> _Work request_
Exact reproduction required: the lines below from the line with "Here is the" to the line with "ratio = 0.5. [31, 94]", both ends included, and no others.

> _Records provided_
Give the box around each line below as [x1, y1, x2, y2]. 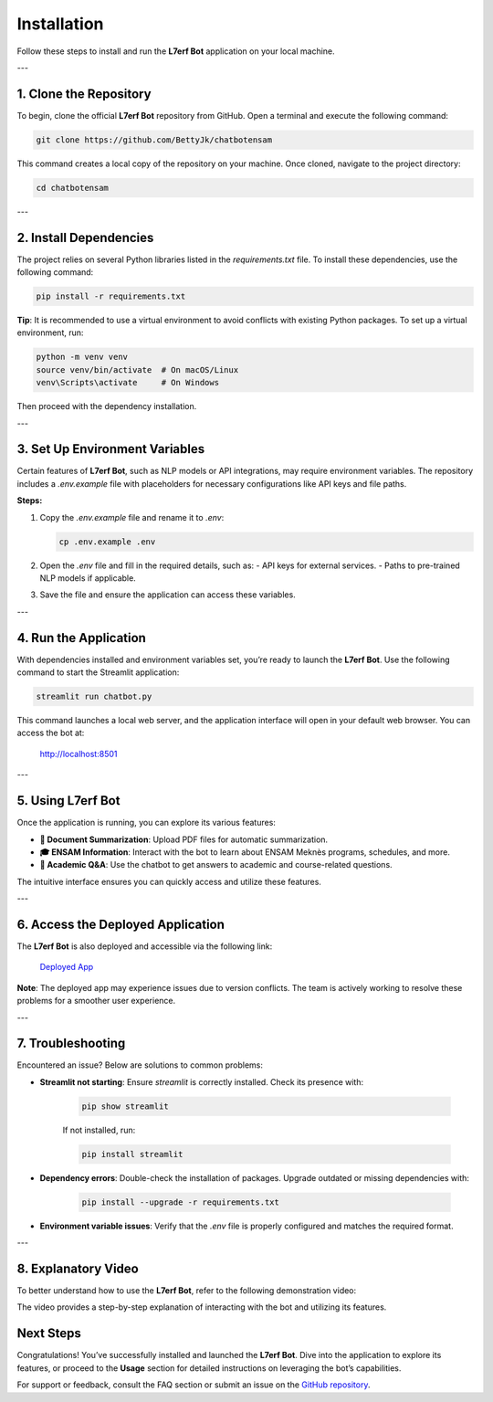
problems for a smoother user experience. [16, 996, 176, 1007]
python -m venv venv [36, 352, 128, 363]
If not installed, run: [62, 1124, 136, 1135]
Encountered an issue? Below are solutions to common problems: [16, 1059, 264, 1070]
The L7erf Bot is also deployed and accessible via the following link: [16, 941, 273, 952]
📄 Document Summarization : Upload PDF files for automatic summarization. [39, 834, 329, 845]
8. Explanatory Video [16, 1260, 139, 1276]
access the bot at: [16, 727, 85, 739]
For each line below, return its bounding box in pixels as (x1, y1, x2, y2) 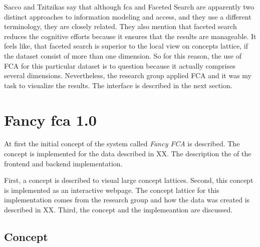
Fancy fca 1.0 (4, 109, 97, 130)
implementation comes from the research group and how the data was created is (4, 194, 250, 205)
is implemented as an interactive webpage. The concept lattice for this (4, 184, 219, 195)
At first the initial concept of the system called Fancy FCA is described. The (4, 138, 240, 149)
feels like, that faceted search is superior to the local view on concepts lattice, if (4, 41, 248, 51)
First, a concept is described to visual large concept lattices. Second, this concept (4, 175, 253, 185)
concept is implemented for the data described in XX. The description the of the (4, 148, 251, 159)
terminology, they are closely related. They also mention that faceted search (4, 21, 237, 32)
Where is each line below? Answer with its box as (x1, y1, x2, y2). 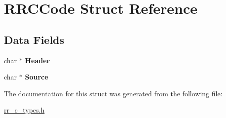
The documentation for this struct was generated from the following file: (4, 88, 223, 98)
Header (25, 55, 50, 65)
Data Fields (4, 32, 65, 47)
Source (25, 72, 48, 82)
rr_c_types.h (4, 105, 45, 115)
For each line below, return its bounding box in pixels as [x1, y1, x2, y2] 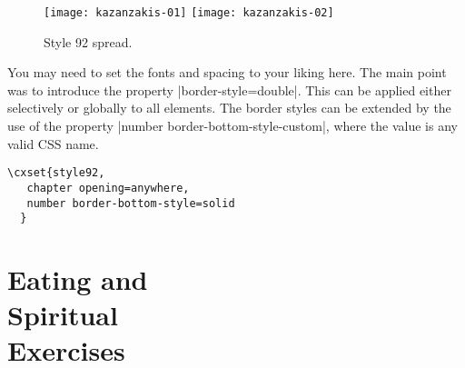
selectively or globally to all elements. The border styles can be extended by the [7, 98, 451, 117]
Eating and [7, 261, 148, 298]
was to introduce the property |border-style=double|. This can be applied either [7, 80, 451, 99]
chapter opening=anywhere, [26, 181, 190, 194]
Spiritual [7, 296, 118, 333]
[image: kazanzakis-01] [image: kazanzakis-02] [44, 6, 334, 19]
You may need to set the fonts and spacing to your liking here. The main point [7, 63, 447, 82]
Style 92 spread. [44, 32, 133, 51]
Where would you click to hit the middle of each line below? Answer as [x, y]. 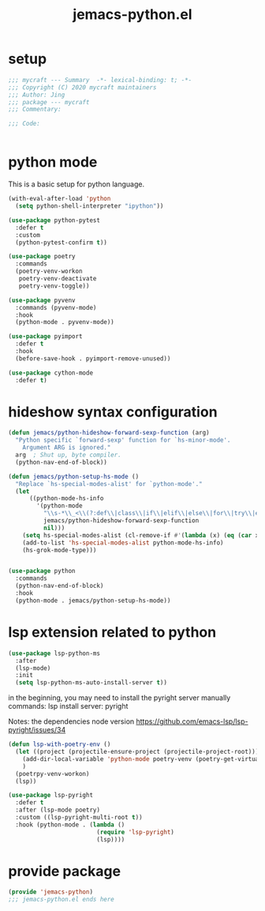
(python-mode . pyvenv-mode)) [65, 322]
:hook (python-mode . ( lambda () [70, 824]
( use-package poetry [42, 257]
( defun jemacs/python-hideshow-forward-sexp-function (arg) [109, 433]
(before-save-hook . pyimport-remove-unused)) [93, 358]
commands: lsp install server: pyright [68, 706]
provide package [64, 871]
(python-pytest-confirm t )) [62, 243]
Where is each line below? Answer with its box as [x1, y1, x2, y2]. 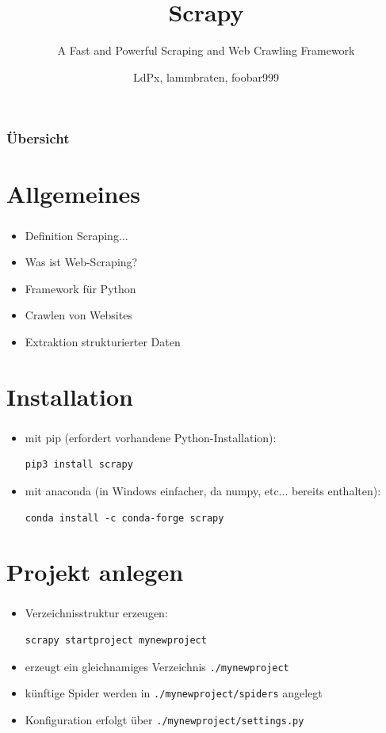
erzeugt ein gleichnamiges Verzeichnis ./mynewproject [25, 658, 289, 674]
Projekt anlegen [6, 555, 184, 588]
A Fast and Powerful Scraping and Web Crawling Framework [57, 42, 355, 59]
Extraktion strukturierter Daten [25, 333, 181, 349]
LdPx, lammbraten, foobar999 [132, 68, 280, 85]
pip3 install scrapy [25, 459, 133, 471]
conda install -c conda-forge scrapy [25, 512, 224, 524]
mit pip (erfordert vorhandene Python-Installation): [25, 429, 277, 445]
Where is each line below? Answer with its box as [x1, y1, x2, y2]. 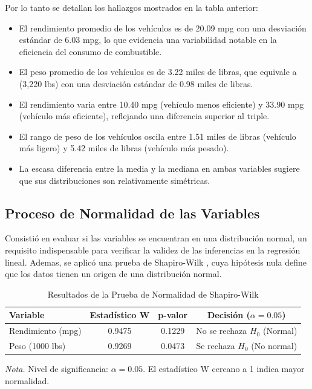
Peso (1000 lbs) [9, 339, 66, 351]
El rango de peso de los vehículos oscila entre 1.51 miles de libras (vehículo [19, 129, 296, 142]
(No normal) [251, 339, 297, 351]
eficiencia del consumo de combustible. [19, 45, 162, 57]
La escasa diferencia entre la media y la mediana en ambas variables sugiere [19, 162, 300, 174]
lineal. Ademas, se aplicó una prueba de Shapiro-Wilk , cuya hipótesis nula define [5, 255, 307, 268]
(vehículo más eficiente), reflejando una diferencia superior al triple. [19, 110, 270, 122]
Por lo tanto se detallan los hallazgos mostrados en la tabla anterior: [5, 1, 258, 13]
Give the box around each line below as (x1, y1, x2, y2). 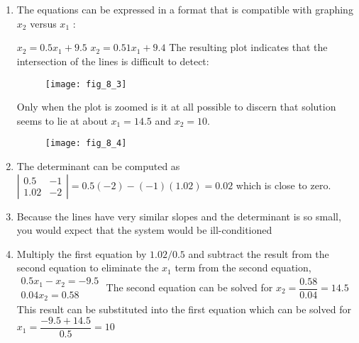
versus (30, 16, 57, 30)
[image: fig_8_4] (45, 138, 127, 149)
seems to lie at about (16, 113, 108, 128)
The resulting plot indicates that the (169, 40, 328, 55)
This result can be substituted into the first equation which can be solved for (16, 302, 351, 316)
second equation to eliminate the (16, 260, 159, 275)
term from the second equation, (175, 260, 311, 275)
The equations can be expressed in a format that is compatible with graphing (16, 2, 353, 17)
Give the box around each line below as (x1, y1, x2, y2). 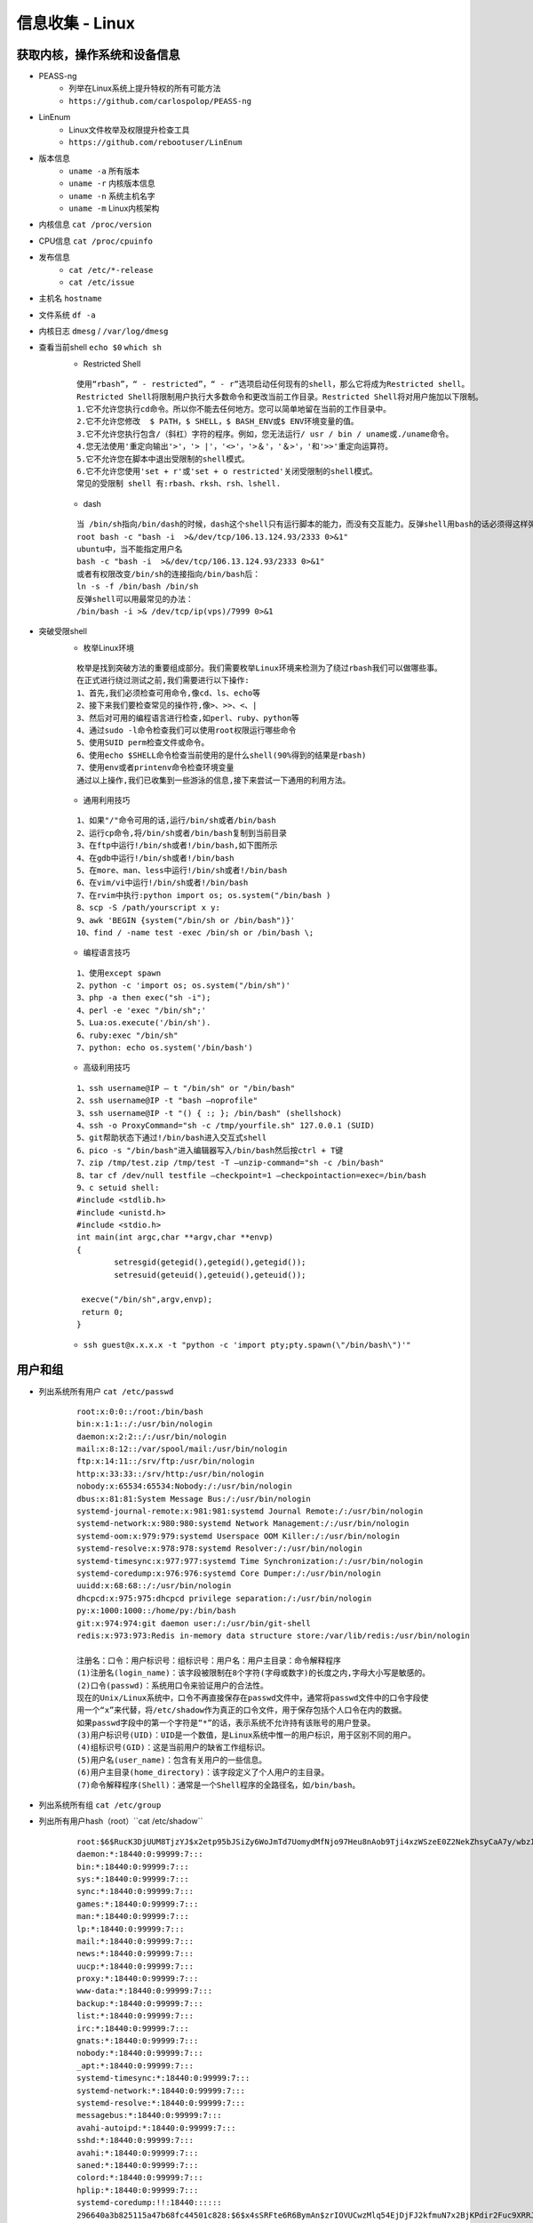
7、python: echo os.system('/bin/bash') (76, 1043, 253, 1053)
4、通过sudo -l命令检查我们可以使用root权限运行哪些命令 (76, 726, 297, 735)
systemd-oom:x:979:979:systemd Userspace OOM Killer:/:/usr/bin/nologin (76, 1530, 400, 1541)
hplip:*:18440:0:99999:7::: (76, 2185, 199, 2195)
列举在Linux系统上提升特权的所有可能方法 (68, 83, 221, 93)
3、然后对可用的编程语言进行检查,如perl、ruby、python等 (76, 712, 299, 723)
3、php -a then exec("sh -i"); (76, 992, 211, 1003)
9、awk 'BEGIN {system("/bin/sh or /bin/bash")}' (76, 915, 296, 925)
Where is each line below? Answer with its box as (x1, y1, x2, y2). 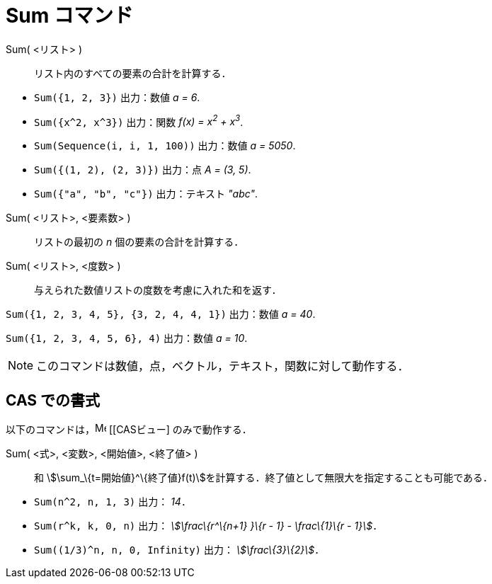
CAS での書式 (6, 391, 101, 409)
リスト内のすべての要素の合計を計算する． (34, 67, 231, 79)
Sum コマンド (6, 4, 133, 28)
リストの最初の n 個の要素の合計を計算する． (34, 236, 244, 248)
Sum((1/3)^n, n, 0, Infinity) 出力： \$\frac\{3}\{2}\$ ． (34, 544, 325, 556)
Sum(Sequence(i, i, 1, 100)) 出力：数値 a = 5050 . (34, 139, 296, 152)
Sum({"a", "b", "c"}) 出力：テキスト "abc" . (34, 188, 258, 200)
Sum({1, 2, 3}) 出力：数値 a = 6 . (34, 91, 200, 103)
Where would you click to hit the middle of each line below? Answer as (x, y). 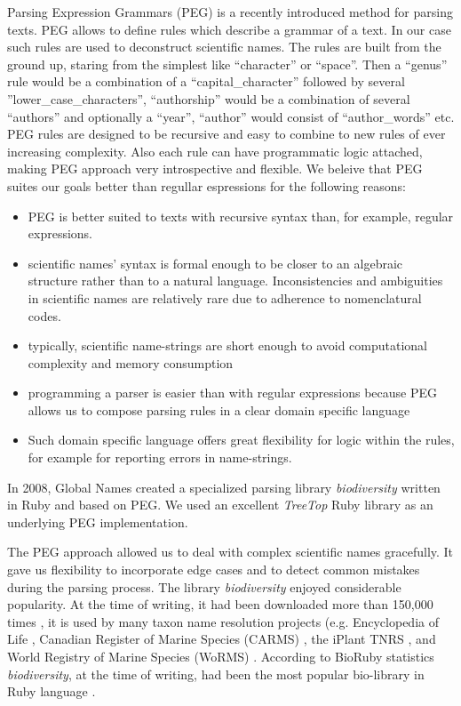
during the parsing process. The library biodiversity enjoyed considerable (204, 586)
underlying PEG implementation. (98, 521)
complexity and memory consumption (131, 362)
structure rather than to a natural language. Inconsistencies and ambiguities (235, 281)
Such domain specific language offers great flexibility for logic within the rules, (241, 440)
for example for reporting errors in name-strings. (160, 457)
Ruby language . (52, 691)
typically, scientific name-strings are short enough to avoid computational (228, 345)
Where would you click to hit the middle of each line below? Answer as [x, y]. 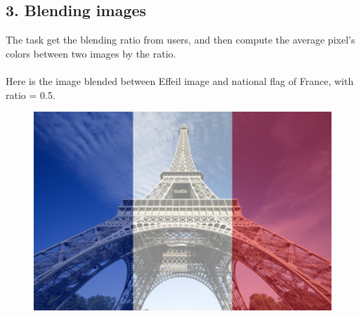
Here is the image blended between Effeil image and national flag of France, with [180, 80]
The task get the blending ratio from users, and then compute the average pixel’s [180, 40]
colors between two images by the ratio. [91, 53]
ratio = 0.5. [31, 94]
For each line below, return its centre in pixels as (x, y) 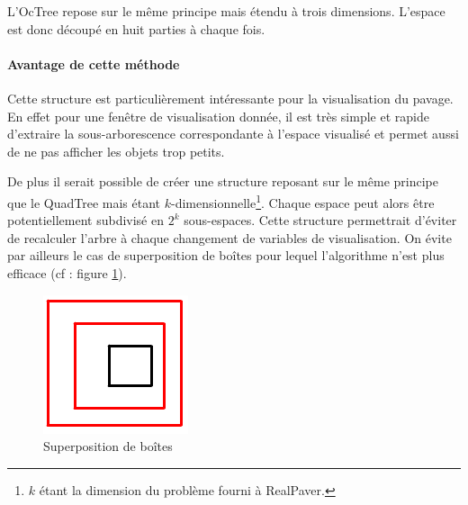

> _Answer to this exercise_
Here is the image blended between Effeil image and national flag of France, with [180, 80]
The task get the blending ratio from users, and then compute the average pixel’s [180, 40]
colors between two images by the ratio. [91, 53]
ratio = 0.5. [31, 94]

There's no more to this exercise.